» TASK STATEMENT
Nothing below is to be printed except the lines between the line holding "Necesitas financiar a túa" and the line holding "Sen comisión de apertura nin cancelación", inclusive, each exactly as it appears.

» RECORDS FOR PROCESSING
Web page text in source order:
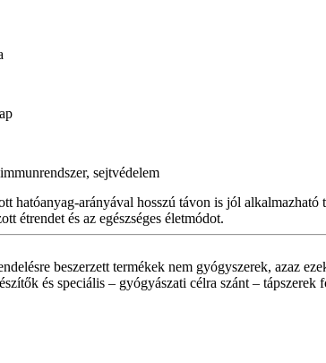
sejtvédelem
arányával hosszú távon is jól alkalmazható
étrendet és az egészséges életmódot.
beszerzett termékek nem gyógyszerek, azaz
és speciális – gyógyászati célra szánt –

* * *

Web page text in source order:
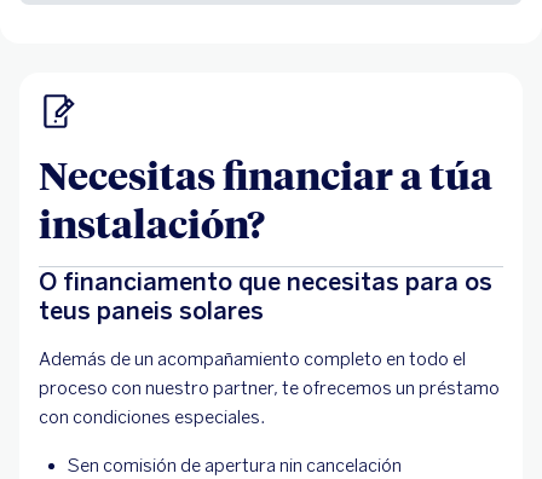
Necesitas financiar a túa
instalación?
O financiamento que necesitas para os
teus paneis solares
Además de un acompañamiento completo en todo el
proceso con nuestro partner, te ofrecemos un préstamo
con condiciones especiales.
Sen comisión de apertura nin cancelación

» ANSWER BOX
Necesitas financiar a túa
instalación?
O financiamento que necesitas para os
teus paneis solares
Además de un acompañamiento completo en todo el
proceso con nuestro partner, te ofrecemos un préstamo
con condiciones especiales.
Sen comisión de apertura nin cancelación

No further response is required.